Originally Posted by ulillillia
I hate the fact radians are used.

People who hate radians are mathematically ignorant. They didn't just make this crap up for no reason you know.
• 04-22-2007
Happy_Reaper
Agreed. I even wonder why they put degrees in there in the first place. However, I do agree they should put a macro or function in there somewhere for converting (even though it's ridiculously easy).
• 04-22-2007
robatino
> The reason why radians are used is for precision,
It has nothing to do with precision. Radians are the only "natural" angle measure - for example, derivative formulas for trig functions would have to include a constant factor != 1 if the angle was measured in any other units, and the Taylor series for the trig functions would have to include the same constant factor - for example, using radians, (d/dx) sin(x) == cos(x), and sin(x) == x - x^3/3! + x^5/5! - ... Try working out how to modify these formulas if x is measured in degrees. It's similar to the fact that e is the only "natural" base for logarithms (the same reasons apply).
• 04-22-2007
ulillillia
I understand what radians are and how the term is defined.

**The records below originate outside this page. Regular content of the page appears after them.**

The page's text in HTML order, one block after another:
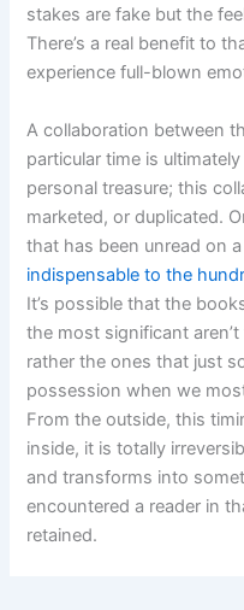
stakes are fake but the
There’s a real benefit to
experience full-blown
A collaboration between
particular time is
personal treasure; this
marketed, or duplicated.
that has been unread on
indispensable to the
It’s possible that the
the most significant
rather the ones that just
possession when we
From the outside, this
inside, it is totally
and transforms into
encountered a reader in
retained.
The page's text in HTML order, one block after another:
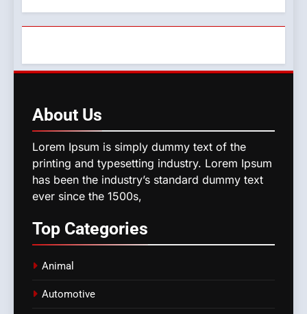
About Us
Lorem Ipsum is simply dummy text of the
printing and typesetting industry. Lorem Ipsum
has been the industry’s standard dummy text
ever since the 1500s,
Top Categories
Animal
Automotive
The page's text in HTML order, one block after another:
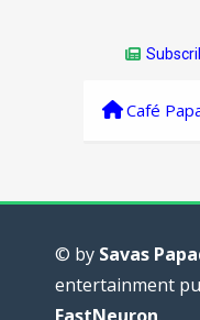
Café
© by Savas
entertainment
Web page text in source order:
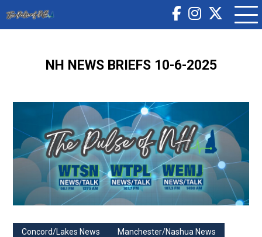
NH NEWS BRIEFS 10-6-2025
Concord/Lakes News Manchester/Nashua News
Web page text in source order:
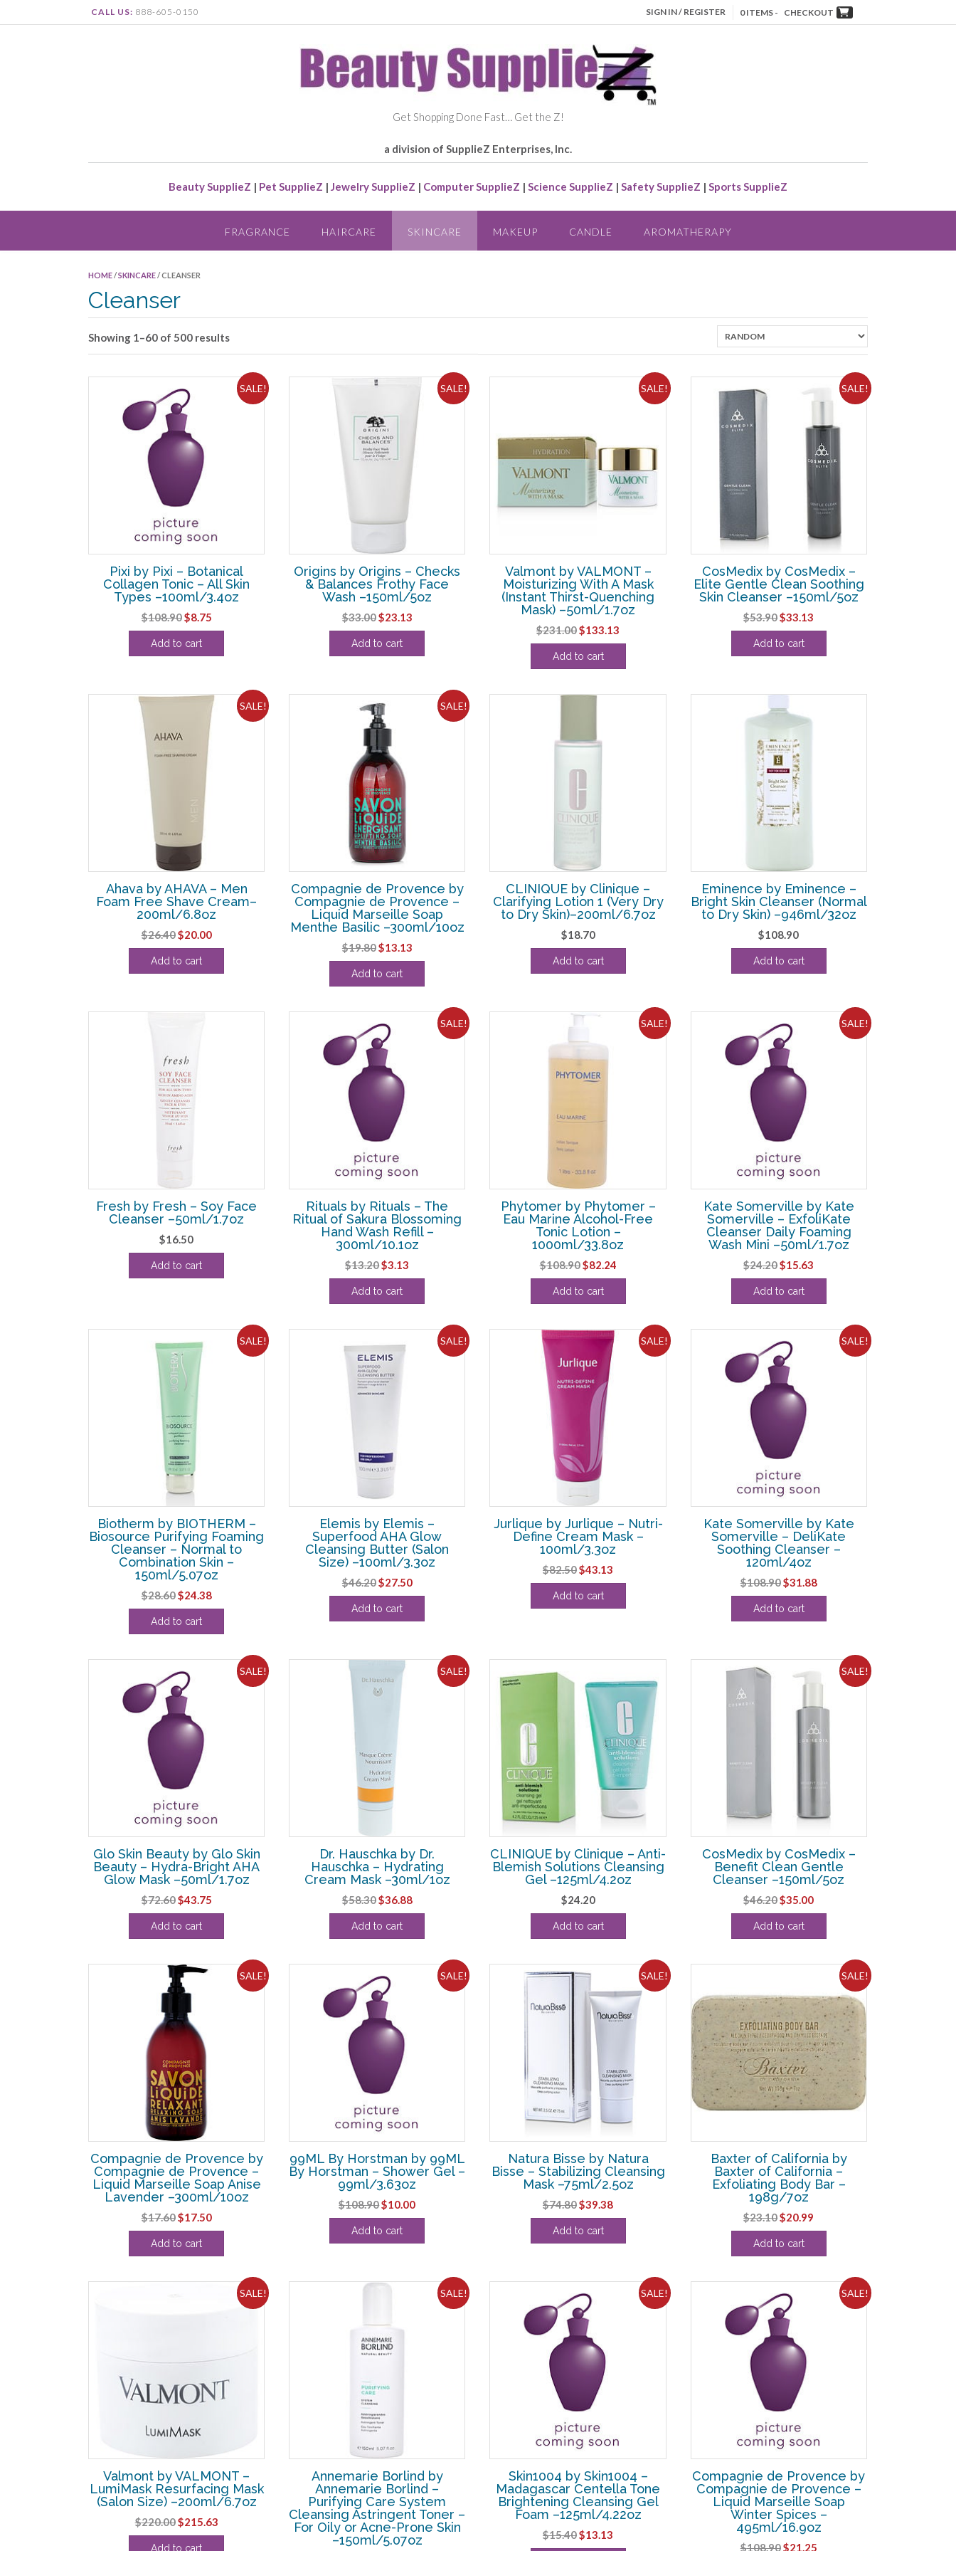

Given a circle with a radius of 1 unit, the angle of one radian is where the circumference would equal one unit (or that of the radius), which is about 57.3 degrees. The degree is based on Earth's orbit around the Sun. It was first believed to be 360 days in the year and that's how the 360-degree circle came about. Search Wikipedia for more details on radians and degrees.
• 04-22-2007
OnionKnight
Radians are very useful, and I'm disturbed by the fact that OpenGL uses degrees. Try for example, deriving a trigonometric function using degrees.